How do the electric or magnetic fields contain momentum?

In terms of a photon picture, this is not really mysterious at all. The electromagnetic force is mediated, in its quantum mechanical description, by the exchange of photons. These can be real - i.e. represent real light beams - or virtual, which means that the energy for the photon's existence has been 'borrowed' for a small amount of time as allowed by the Heisenberg uncertainty principle. Electrostatic and magnetostatic fields consist, in the quantum picture, of a huge number of virtual photons flying back and forth.

Now, each of these photons carries a certain amount of momentum. They must, because they will impart a force on the charged particles that absorb or emit them. Since each photon carries momentum, it is no surprise that the field as a whole can contain some net amount of momentum! Sometimes this will be zero - the contributions from the different photons will cancel out either locally at each point or globally once all points are considered - but this need not be the case. Thus, the electromagnetic field can carry momentum.

Now, this is a nice and intuitive picture, but it draws on a very exotic concept, so I'd understand if it weirds you out a little. More than that, since the existence of electromagnetic field momentum is required within classical electrodynamics, one would also want an answer which does not require quantum mechanics to explain it. (Think about this last bit carefully - it's not a trivial argument.)

In the end, whether the field "has" momentum or not is a matter of the definition of the word "have", which is a human construct. Strictly speaking, what is true is that

  • it is possible to arrange situations where charged particles interact in a way in which their total mechanical momentum is not conserved, but once all the particles are separated again then their final total momentum equals the initial one.

This is augmented by the fact that

  • there exists a quantity, with units of momentum, and which can be calculated from the electric and magnetic fields at each point, which will give a conserved quantity if it is added to the particles' total mechanical momentum.

It is important to note that the conservation of momentum is not a given; it is a property of physical theories which any particular theory may or may not have. (As it happens, all physical theories which we observe in the real world do observe it in some form, but that is not guaranteed a priori.)

One example of this is newtonian mechanics with forces which obey Newton's third law.
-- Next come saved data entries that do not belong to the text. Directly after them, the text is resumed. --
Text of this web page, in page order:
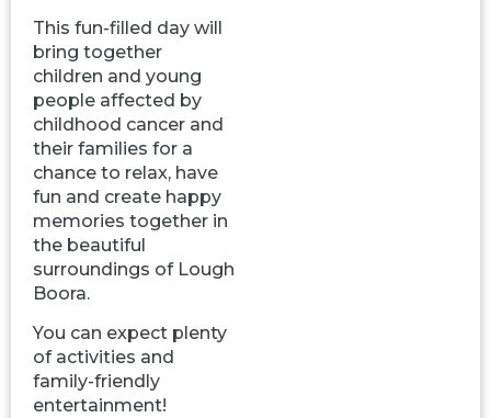
This fun-filled day will
bring together
children and young
people affected by
childhood cancer and
their families for a
chance to relax, have
fun and create happy
memories together in
the beautiful
surroundings of Lough
Boora.
You can expect plenty
of activities and
family-friendly
entertainment!
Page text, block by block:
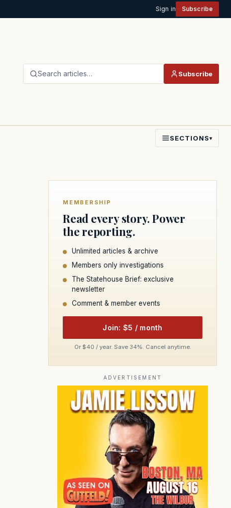
Sign in Subscribe
Search articles… Subscribe
SECTIONS▾
MEMBERSHIP
Read every story. Power
the reporting.
Unlimited articles & archive
Members only investigations
The Statehouse Brief: exclusive
newsletter
Comment & member events
Join: $5 / month
Or $40 / year. Save 34%. Cancel anytime.
ADVERTISEMENT
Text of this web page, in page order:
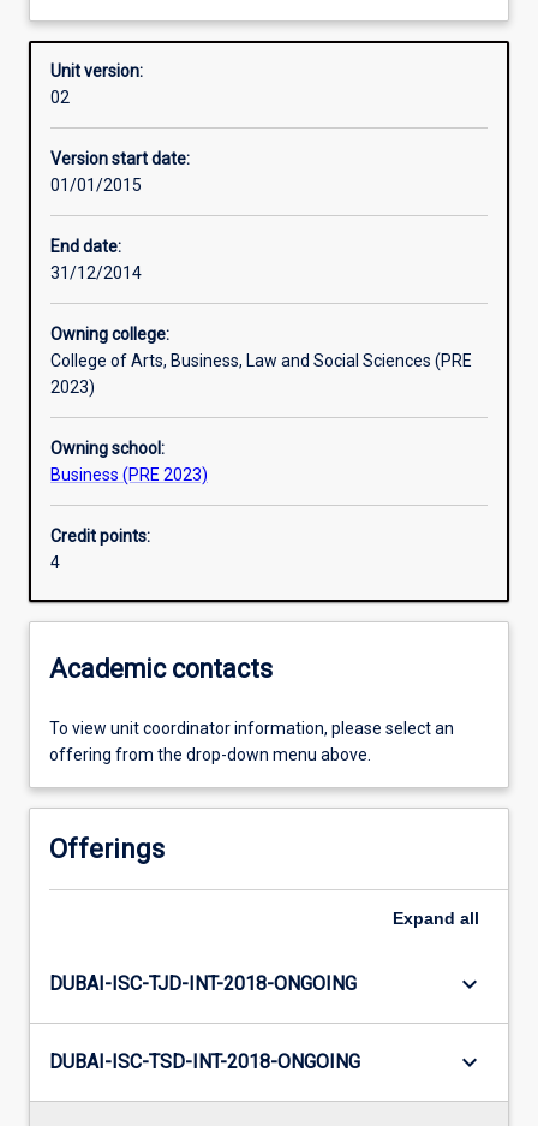
Enrolment rules
Other learning activities
Assessments
Additional information
Unit version:
02
Version start date:
01/01/2015
End date:
31/12/2014
Owning college:
College of Arts, Business, Law and Social Sciences (PRE
2023)
Owning school:
Business (PRE 2023)
Credit points:
4
Academic contacts
To view unit coordinator information, please select an
offering from the drop-down menu above.
Offerings
Expand all
DUBAI-ISC-TJD-INT-2018-ONGOING keyboard_arrow_down
DUBAI-ISC-TSD-INT-2018-ONGOING keyboard_arrow_down
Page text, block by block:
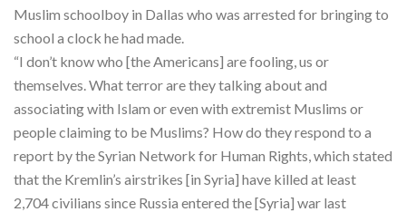
Muslim schoolboy in Dallas who was arrested for bringing to
school a clock he had made.
“I don’t know who [the Americans] are fooling, us or
themselves. What terror are they talking about and
associating with Islam or even with extremist Muslims or
people claiming to be Muslims? How do they respond to a
report by the Syrian Network for Human Rights, which stated
that the Kremlin’s airstrikes [in Syria] have killed at least
2,704 civilians since Russia entered the [Syria] war last
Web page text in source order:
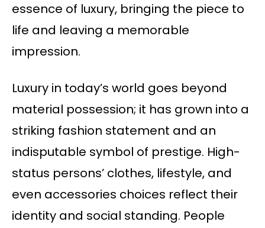
essence of luxury, bringing the piece to
life and leaving a memorable
impression.
Luxury in today’s world goes beyond
material possession; it has grown into a
striking fashion statement and an
indisputable symbol of prestige. High-
status persons’ clothes, lifestyle, and
even accessories choices reflect their
identity and social standing. People
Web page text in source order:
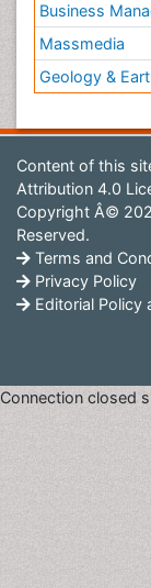
Business
Massmedia
Geology &
Content of this
Attribution 4.0
Copyright Â©
Reserved.
Terms and
Privacy Policy
Editorial Policy
Connection closed
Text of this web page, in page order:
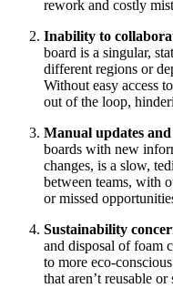
rework and costly
Inability to
board is a singular,
different regions or
Without easy access
out of the loop,
Manual updates
boards with new
changes, is a slow,
between teams, with
or missed
Sustainability
and disposal of foam
to more eco-
that aren’t reusable
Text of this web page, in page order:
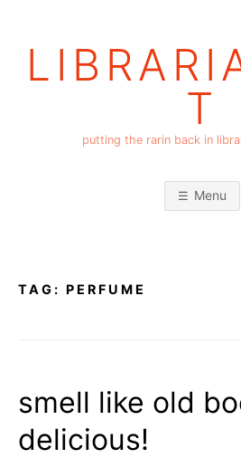
T
putting the rarin back in
Menu
TAG: PERFUME
smell like old
delicious!
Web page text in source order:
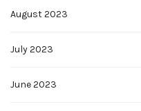
August 2023
July 2023
June 2023
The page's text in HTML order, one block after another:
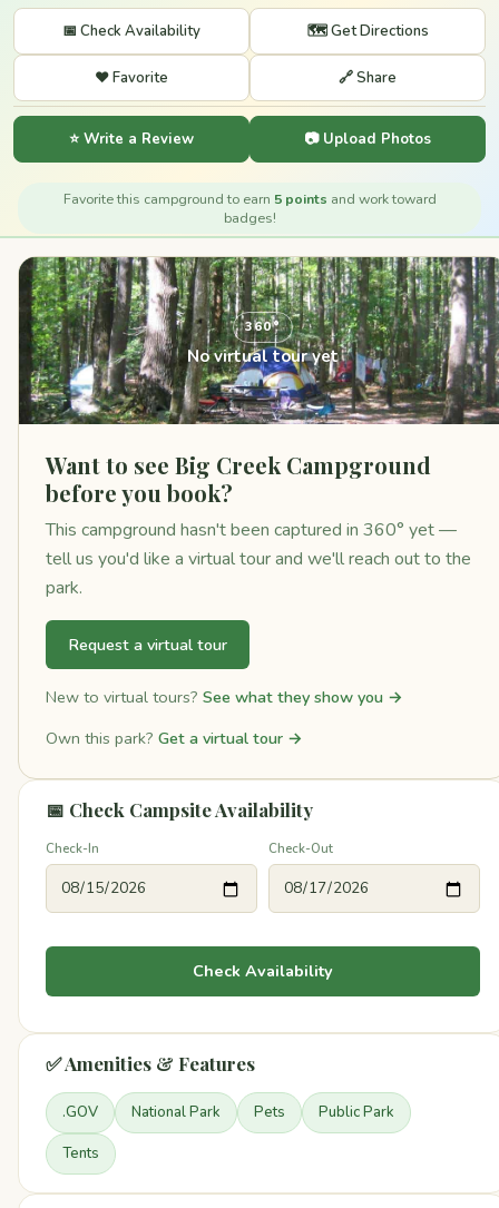
📅 Check Availability 🗺️ Get Directions
❤️ Favorite 🔗 Share
⭐ Write a Review 📷 Upload Photos
Favorite this campground to earn 5 points and work toward
badges!
360°
No virtual tour yet
Want to see Big Creek Campground
before you book?
This campground hasn't been captured in 360° yet —
tell us you'd like a virtual tour and we'll reach out to the
park.
Request a virtual tour
New to virtual tours? See what they show you →
Own this park? Get a virtual tour →
📅 Check Campsite Availability
Check-In Check-Out
Check Availability
✅ Amenities & Features
.GOV National Park Pets Public Park
Tents
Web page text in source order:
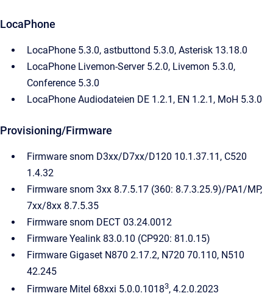
LocaPhone
LocaPhone 5.3.0, astbuttond 5.3.0, Asterisk 13.18.0
LocaPhone Livemon-Server 5.2.0, Livemon 5.3.0,
Conference 5.3.0
LocaPhone Audiodateien DE 1.2.1, EN 1.2.1, MoH 5.3.0
Provisioning/Firmware
Firmware snom D3xx/D7xx/D120 10.1.37.11, C520
1.4.32
Firmware snom 3xx 8.7.5.17 (360: 8.7.3.25.9)/PA1/MP,
7xx/8xx 8.7.5.35
Firmware snom DECT 03.24.0012
Firmware Yealink 83.0.10 (CP920: 81.0.15)
Firmware Gigaset N870 2.17.2, N720 70.110, N510
42.245
Firmware Mitel 68xxi 5.0.0.10183, 4.2.0.2023

In this case, it is a theorem of the theory that the total mechanical moementum is conserved.

Another example is Noether's theorem, which guarantees a momentum conservation law in dynamical systems of a certain class, whose laws are translationally invariant. For certain systems this invariance exists and hence momentum is conserved; for others it is not and momentum is not conserved.

For charged mechanical particles interacting electromagnetically, Newton's third law does not hold, so our old theorem is not applicable (and in fact its conclusion is false, as the mechanical momentum is not conserved). However, this does not mean that we cannot find a smarter, more sophisticated theorem which does imply a conservation law.

One therefore needs to sit for a bit and jiggle at the maths, but the theorem is indeed provable. In essence, what you do is

  • write down the total force on the mechanical particles,
  • express it in terms of electromagnetic fields, charges and currents,
  • use Maxwell's equations to transform the charges and currents into electric and magnetic fields, and thus
  • derive an expression for the total mechanical force on the system in terms of the integral of a certain function of the electric and magnetic fields at each point.
  • One then needs to transform this quantity into the total time derivative of a simpler expression, which will be interpreted as the electromagnetic field momentum. This is possible but it leaves a remainder which depends on what volume you're integrating over.
  • One can then prove that, for localized systems, this remainder vanishes. When it does, the total dynamical momentum - mechanical plus electromagnetic - is conserved.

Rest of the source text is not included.